EXTRACTED DATA -
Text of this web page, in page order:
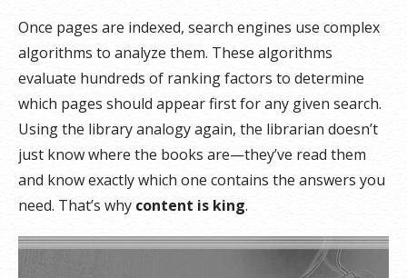
Once pages are indexed, search engines use complex
algorithms to analyze them. These algorithms
evaluate hundreds of ranking factors to determine
which pages should appear first for any given search.
Using the library analogy again, the librarian doesn’t
just know where the books are—they’ve read them
and know exactly which one contains the answers you
need. That’s why content is king.
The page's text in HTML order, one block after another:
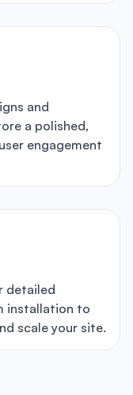
and
a polished,
engagement
detailed
installation to
scale your site.
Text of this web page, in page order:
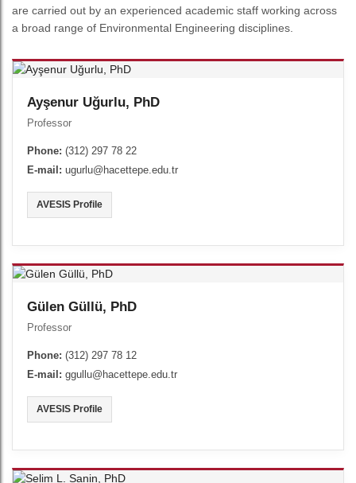
are carried out by an experienced academic staff working across
a broad range of Environmental Engineering disciplines.
Ayşenur Uğurlu, PhD
Professor
Phone: (312) 297 78 22
E-mail: ugurlu@hacettepe.edu.tr
AVESIS Profile
Gülen Güllü, PhD
Professor
Phone: (312) 297 78 12
E-mail: ggullu@hacettepe.edu.tr
AVESIS Profile
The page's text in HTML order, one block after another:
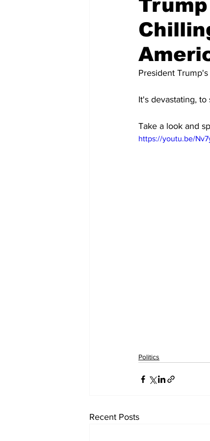
President
It's devastating, to
Take a look and
https://youtu.be/
Politics
Recent Posts
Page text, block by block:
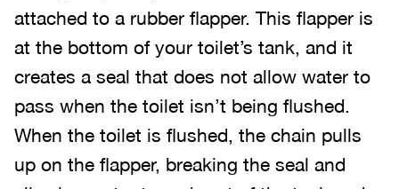
attached to a rubber flapper. This flapper is
at the bottom of your toilet’s tank, and it
creates a seal that does not allow water to
pass when the toilet isn’t being flushed.
When the toilet is flushed, the chain pulls
up on the flapper, breaking the seal and
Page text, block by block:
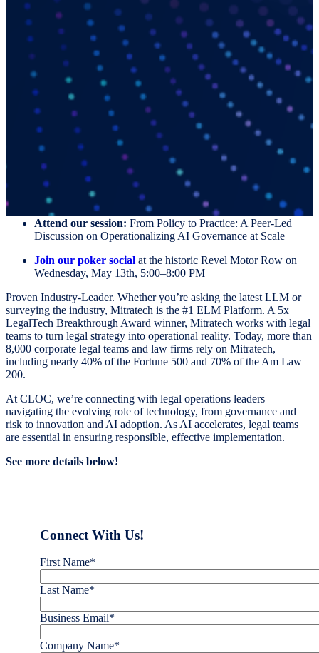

PROBLEM DETAILS -
In your copy of the listing above, reproduce each line exactly and omit all pictures.

RESPONSE TO THE TASK -
Text of this web page, in page order:
Once pages are indexed, search engines use complex
algorithms to analyze them. These algorithms
evaluate hundreds of ranking factors to determine
which pages should appear first for any given search.
Using the library analogy again, the librarian doesn’t
just know where the books are—they’ve read them
and know exactly which one contains the answers you
need. That’s why content is king.
The page's text in HTML order, one block after another:
and
a polished,
engagement
detailed
installation to
scale your site.
Text of this web page, in page order:
are carried out by an experienced academic staff working across
a broad range of Environmental Engineering disciplines.
Ayşenur Uğurlu, PhD
Professor
Phone: (312) 297 78 22
E-mail: ugurlu@hacettepe.edu.tr
AVESIS Profile
Gülen Güllü, PhD
Professor
Phone: (312) 297 78 12
E-mail: ggullu@hacettepe.edu.tr
AVESIS Profile
The page's text in HTML order, one block after another:
President
It's devastating, to
Take a look and
https://youtu.be/
Politics
Recent Posts
Page text, block by block:
attached to a rubber flapper. This flapper is
at the bottom of your toilet’s tank, and it
creates a seal that does not allow water to
pass when the toilet isn’t being flushed.
When the toilet is flushed, the chain pulls
up on the flapper, breaking the seal and
Page text, block by block:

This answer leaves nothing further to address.